• What is required: Output all entries exactly as they appear and skip the pictures.
(Records)
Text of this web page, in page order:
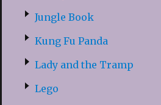
Jungle Book
Kung Fu Panda
Lady and the Tramp
Lego
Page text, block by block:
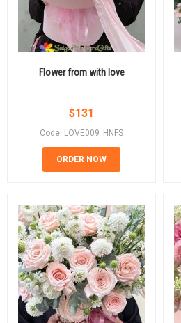
Flower from with love
$131
Code: LOVE009_HNFS
ORDER NOW
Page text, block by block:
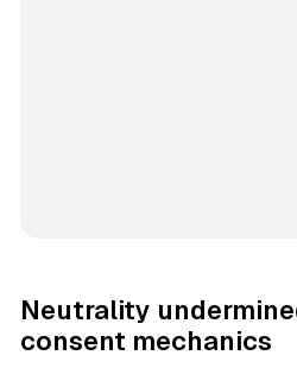
Neutrality
consent mechanics
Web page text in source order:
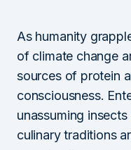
(End Records)
• Written solution:
Text of this web page, in page order:
Jungle Book
Kung Fu Panda
Lady and the Tramp
Lego
Page text, block by block:
Flower from with love
$131
Code: LOVE009_HNFS
ORDER NOW
Page text, block by block:
Neutrality
consent mechanics
Web page text in source order:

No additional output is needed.